We wrapped a SIMD library [33] using java.
The library utilizes the registers present in the modern Intel processors and
enable x86-based computers to accelerate the execution of java programs. At
present, this code works for Linux based x86 processors with the MMX ability.
1.1
Problem Statement
We are given a SIMD-capable machine (MMX) and
our goal is to make use of this instruction set in order to accelerate our Java
programs. A series of experiments were conducted to demonstrate the speed-ups
that are available for the code that makes use of the SIMD architecture present
in the vector-processing unit. We are able to obtain typical speed-ups between
3 - 6 times.
1.2
Approach
The vector-processing unit has a set of
registers, which are often unused by the java run-time. There are several
subroutine libraries available which are already tuned to take advantage of
these instructions. Performance speed-ups are achieved by forcing the virtual
machine to use these registers for computation intensive methods via native
calls.
Our approach to this research is to wrapper
the given MMX accelerated native libraries, using Java, and to benchmark the
execution of said program on a variety of algorithms including matrix
multiplications, and a Dhrystone benchmark.
1.3
Motivation
Modern CPU’s are equipped with vector
processing units, which have additional set of registers and are rarely used.
As in the case of Java, slow performance is an important drawback. The Java
virtual machine does not know how to use these vector processing units. In this
thesis we introduce explicit calls to the vector processing units for
computation intensive methods, via native libraries. This compels the Java
virtual machine to use the available registers in the vector processing unit.
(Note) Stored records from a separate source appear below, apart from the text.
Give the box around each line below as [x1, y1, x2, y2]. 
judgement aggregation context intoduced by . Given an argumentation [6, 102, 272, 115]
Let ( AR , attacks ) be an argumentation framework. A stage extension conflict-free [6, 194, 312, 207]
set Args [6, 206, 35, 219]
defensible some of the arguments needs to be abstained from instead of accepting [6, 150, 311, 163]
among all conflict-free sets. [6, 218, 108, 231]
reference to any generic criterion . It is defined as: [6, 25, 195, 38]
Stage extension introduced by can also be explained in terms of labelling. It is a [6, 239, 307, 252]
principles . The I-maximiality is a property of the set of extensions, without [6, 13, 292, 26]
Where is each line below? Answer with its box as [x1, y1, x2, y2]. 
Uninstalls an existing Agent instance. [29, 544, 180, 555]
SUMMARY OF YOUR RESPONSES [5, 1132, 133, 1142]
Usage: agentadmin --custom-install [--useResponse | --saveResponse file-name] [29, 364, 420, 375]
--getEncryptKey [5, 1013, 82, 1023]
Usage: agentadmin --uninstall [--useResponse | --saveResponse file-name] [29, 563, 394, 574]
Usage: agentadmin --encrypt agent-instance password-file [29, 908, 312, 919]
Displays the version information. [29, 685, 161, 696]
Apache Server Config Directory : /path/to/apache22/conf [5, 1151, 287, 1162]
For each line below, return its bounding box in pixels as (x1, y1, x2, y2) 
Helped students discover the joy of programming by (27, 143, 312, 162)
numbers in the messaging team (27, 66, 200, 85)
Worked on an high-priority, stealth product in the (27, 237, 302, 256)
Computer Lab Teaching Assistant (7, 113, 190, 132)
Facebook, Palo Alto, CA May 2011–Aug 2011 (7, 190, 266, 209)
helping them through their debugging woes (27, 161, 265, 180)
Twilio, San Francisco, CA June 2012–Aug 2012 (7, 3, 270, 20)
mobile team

Considerable speed-ups in execution can be achieved in this manner. This will
lead to an improvement in the performance of programs written in Java.
2. Related Work
Considerable research has been done to enhance Java performance. Java seems to have problems with the way it organizes and manages multidimensional arrays, which pose performance problems; customized array packages have been developed to address these problems. These arrays are used for high performance computing, they have their own set of invocations to perform array computing in optimized fashion [11, 13, 15, 17]. Exception management seems to add overheads to Java performance, techniques to eliminate unwanted exception have been proposed. In cases where exceptions are used in iterations, worst case in nested iterations; algorithms exist to modify the bytecodes, such that these iterations could be wrapped into a single exception, there by reducing the overheads, and contribute towards performance speed-ups [4]. Since FORTRAN, C and C++ seem to perform better than java, techniques have been proposed to convert java source or bytecodes to native language, may be C, C++, ASSEMBLY or FORTRAN. Sometimes, profilers [18] are used to detect methods which are computational intensive, and use most of the execution time, such methods are converted to native code, and wrappers are generated for such native and code and placed in the bytecodes, such that these invocations would use the native code, instead of the java code. Hybrid compilation models have been proposed, selection strategies are used there may be more than one method waiting to be translated to native code due to the concurrent execution, the decision as to which method must go first will effect the performance of the VM, such decisions are made on the basis of historical runs. On the other hand the selection can be made between JIT and interpretation [12, 20]. Other techniques include manipulation of the JIT to the working of the virtual machine [2]. Considerable research as to how the underlying hardware architecture could be used to enhance Java compilation techniques is described in [1, 17]. Just In time compilation Heuristics have been proposed to manipulate bytecodes to take advantage of the hardware architecture organization. Such heuristics, target specific architecture like IA64 [9, 10]. Tools and algorithms exist which can automatically detect implicit loop parallelism and exploit them at bytecode level [3, 5, 6, 7, 16].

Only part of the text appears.